Not all territories are created equally (although they should all contain similar potential). A good territory, filled with ICP customers is a far smoother pathway to meeting or exceeding quota.

In most companies you will only get paid on opportunities closed within. your assigned territory. DO not be tempted to work on deals for unassigned accounts without first gaining agreement with your sales leaders. Whilst it might benefit your employer, and your customer, it may not retire quota.

Takeaway:

You may not always be able to influence which accounts fall into your territory, but you can control how you attack the accounts you have. A poorly designed territory will make selling harder, but if selling was easy everyone would do it and you would not be getting paid the rewards you are. Building a plan, testing and disproving Pain Hypothesis and demonstrating back to your sales leadership that there is no opportunity might assist getting additional accounts added to your territory. Complaining because you do not have your preferred accounts will not help anyone.

What is a Quota?

A quota (or plan) defines the expectations your sales leaders have for you for a period of time. This will typically be annual, but with quarterly attainment targets that often increase across the year. It defines success, and is the standard against which performance is measured. Quota is the justification of your salary, incentive to sell and how additional seller headcount is funded by the business. Sellers compensation, on target earnings (OTE) is typically broken into two halves. The first half is base salary payable for you to meet the general obligations of your role. The second half is commission based upon sales performance. Achieving 100% of your quota means achieving 100% of your OTE. Additional sales within that period, typically the quarter, retires quota at an accelerated rate known as accelerators.

Quota is allocated at each level in your sales organization from individual contributor to sales VP. At an individual level, your own sales success defines you attainment against quota, but as you move into leadership, your own quota is allocated across the individual sellers within your team.

Quotas should be realistic, designed to encourage hard work without excessively rewarding sellers at the expense of company profit. Set the quota too low and everyone makes plan costing the company profit. New sellers joining a team will typically get some sort of relief from quota as they are ramping into the company meaning. they are not expected to contribute revenue as much as an established seller and will get more recognition for deals closed during that ramp quota period.

When an opportunity in your assigned territory, you will retire quota as a % of the deal value. Quota retirement will vary across companies and the deal structure, but in SaaS companies New Platform Annual Contract Value will normally retire the most quota as it is the metric SaaS companies are measured against and therefore is the behaviour they wish to incentivize.

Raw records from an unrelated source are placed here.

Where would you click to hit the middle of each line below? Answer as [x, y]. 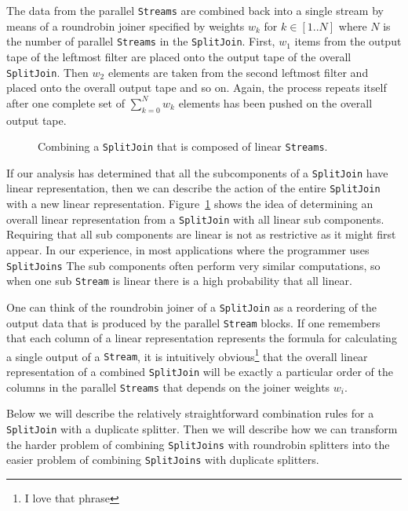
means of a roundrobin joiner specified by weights [126, 26]
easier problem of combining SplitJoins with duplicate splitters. [163, 460]
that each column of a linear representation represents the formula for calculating [202, 338]
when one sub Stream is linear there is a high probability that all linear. [179, 281]
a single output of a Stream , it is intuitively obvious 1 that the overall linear [187, 355]
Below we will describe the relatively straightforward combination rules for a [190, 413]
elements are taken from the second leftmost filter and [238, 72]
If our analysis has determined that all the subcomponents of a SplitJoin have [197, 172]

Depending on the segment, average deal size and constitution of opportunities Quota will vary greatly. IT / Network Hardware companies that deal with major scheduled infrastructure refreshes may allocate very large individual quotas (multi million $), whereas SaaS startups or corporate sales teams may have more modest quotas ($500k - $800k) designed to encourage the new logo acquisition necessary to showcase growth to investors. Enterprise sellers in established SaaS companies might expect $1 - $1.4m).

Takeaway:

Every territory is different meaning even within the same team, different RSMs may carry different quota. Quota, and specifically the over-achievement of quota, is the vehicle by which sellers can make life changing money. It is why people are drawn to sales and the thing that continues to motivate sellers through the hard times.

As a new seller, it can be easy to focus on OTE as the sole measure of compensation. Experienced sellers know quota is the metric by which financial success is actually measured. A lower OTE with achievable quotas and strong accelerators will often result in a greater pay cheque than a higher OTE that is only unlocked through an unreasonably high quota.

Ask your prospective employer how many sellers make quota on average each quarter before you jump into any sales role.